§ Work required
For this exercise, retype the lines from the one that holds "Adatingfree.Com uses a" through the one that holds "of the London Oratory" in the records below, both included, exactly and without pictures.

** Input follows **

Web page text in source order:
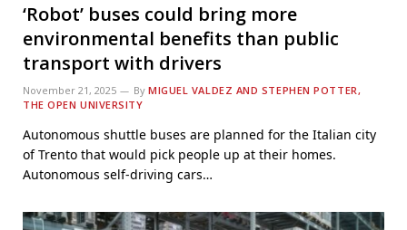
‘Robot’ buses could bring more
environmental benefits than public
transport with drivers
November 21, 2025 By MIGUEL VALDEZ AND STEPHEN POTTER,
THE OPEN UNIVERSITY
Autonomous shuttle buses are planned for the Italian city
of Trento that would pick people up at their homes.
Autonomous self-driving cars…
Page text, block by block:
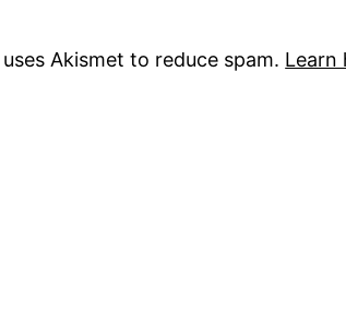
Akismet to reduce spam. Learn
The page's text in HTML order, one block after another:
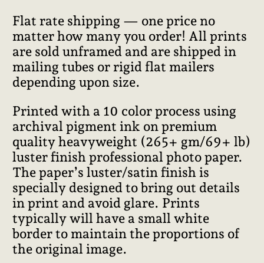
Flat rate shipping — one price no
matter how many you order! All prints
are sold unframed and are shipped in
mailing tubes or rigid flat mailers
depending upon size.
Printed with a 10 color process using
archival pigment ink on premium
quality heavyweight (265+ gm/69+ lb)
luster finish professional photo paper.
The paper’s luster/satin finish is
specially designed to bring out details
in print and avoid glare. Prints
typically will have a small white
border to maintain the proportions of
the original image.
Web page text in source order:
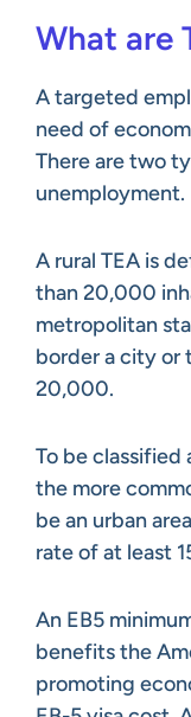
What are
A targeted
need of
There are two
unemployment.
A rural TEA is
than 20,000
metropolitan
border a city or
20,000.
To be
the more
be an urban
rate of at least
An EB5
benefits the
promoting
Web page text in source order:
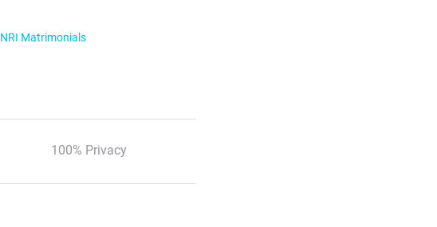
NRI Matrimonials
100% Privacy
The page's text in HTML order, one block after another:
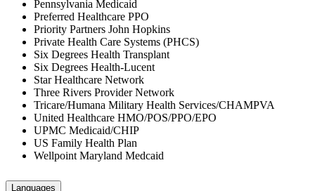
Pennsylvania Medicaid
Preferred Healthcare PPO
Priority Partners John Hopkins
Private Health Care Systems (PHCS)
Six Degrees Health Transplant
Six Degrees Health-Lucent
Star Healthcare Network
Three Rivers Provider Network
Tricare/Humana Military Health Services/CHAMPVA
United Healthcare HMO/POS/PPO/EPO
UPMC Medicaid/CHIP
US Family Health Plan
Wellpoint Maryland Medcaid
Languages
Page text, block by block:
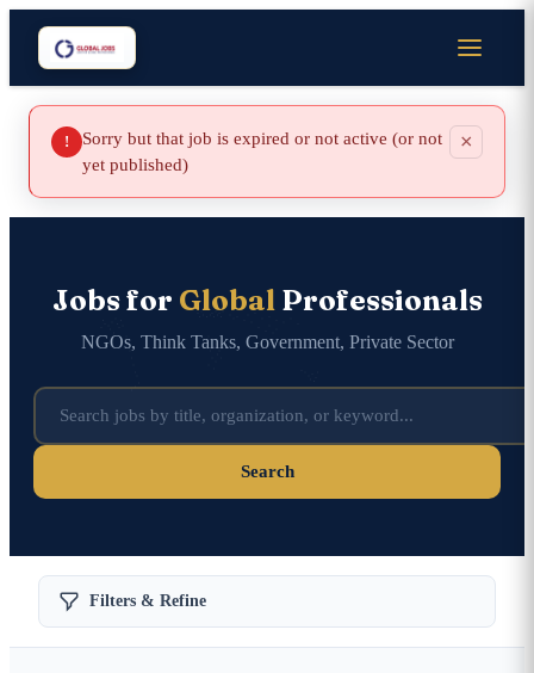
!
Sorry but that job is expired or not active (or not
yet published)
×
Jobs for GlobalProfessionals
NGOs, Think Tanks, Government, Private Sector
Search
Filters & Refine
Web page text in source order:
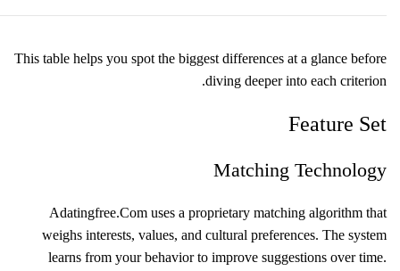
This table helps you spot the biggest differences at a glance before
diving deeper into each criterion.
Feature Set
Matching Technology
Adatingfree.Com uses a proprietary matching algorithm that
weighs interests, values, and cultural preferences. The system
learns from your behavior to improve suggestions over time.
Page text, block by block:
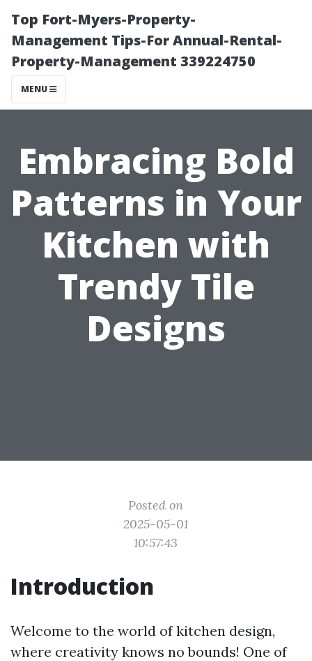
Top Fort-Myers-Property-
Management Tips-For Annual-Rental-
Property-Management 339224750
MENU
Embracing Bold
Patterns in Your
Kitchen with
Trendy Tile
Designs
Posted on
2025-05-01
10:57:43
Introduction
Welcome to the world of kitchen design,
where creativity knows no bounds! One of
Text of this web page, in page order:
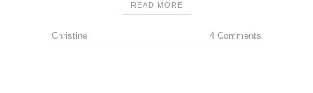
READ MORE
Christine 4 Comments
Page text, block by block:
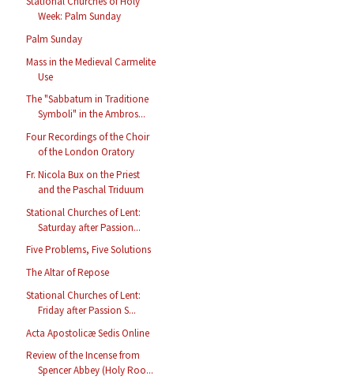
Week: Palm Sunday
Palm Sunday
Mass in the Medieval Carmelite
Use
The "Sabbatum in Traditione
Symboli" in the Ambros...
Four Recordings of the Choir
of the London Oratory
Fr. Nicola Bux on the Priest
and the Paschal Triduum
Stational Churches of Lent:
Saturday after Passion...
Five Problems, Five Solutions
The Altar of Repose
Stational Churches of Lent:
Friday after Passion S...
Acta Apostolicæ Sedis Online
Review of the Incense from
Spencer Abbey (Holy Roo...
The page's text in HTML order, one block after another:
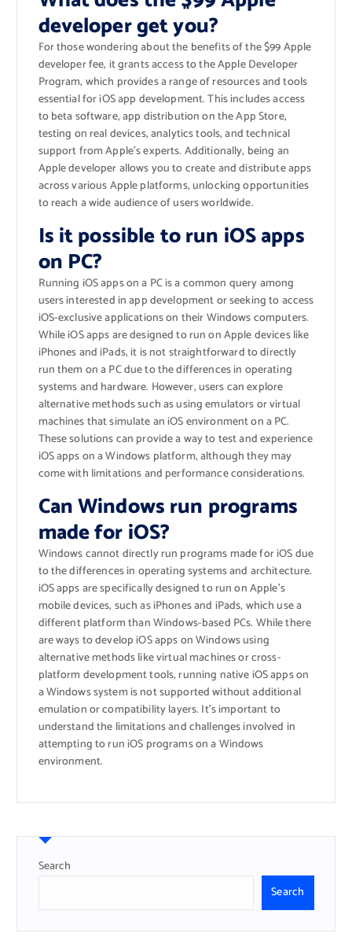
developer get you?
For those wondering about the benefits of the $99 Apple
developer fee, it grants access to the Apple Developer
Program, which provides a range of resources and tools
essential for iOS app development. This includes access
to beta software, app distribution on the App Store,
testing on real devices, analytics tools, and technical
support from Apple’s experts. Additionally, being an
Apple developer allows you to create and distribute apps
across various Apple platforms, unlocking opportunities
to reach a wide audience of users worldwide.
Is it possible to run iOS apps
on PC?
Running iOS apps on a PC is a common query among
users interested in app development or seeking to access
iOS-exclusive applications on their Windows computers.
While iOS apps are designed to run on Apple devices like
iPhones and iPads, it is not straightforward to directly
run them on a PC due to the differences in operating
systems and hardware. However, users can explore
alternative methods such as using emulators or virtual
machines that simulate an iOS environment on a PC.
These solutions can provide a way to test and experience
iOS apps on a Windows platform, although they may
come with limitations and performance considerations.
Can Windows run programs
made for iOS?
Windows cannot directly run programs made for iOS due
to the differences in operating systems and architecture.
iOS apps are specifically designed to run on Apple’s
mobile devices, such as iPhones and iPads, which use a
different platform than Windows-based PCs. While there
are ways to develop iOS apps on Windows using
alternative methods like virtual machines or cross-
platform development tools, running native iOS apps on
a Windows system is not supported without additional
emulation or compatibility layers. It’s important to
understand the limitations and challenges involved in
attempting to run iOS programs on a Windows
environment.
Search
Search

** End of Input **

§ Output for this exercise
Adatingfree.Com uses a proprietary matching algorithm that
weighs interests, values, and cultural preferences. The system
learns from your behavior to improve suggestions over time.
Page text, block by block:
Top Fort-Myers-Property-
Management Tips-For Annual-Rental-
Property-Management 339224750
MENU
Embracing Bold
Patterns in Your
Kitchen with
Trendy Tile
Designs
Posted on
2025-05-01
10:57:43
Introduction
Welcome to the world of kitchen design,
where creativity knows no bounds! One of
Text of this web page, in page order:
READ MORE
Christine 4 Comments
Page text, block by block:
Week: Palm Sunday
Palm Sunday
Mass in the Medieval Carmelite
Use
The "Sabbatum in Traditione
Symboli" in the Ambros...
Four Recordings of the Choir
of the London Oratory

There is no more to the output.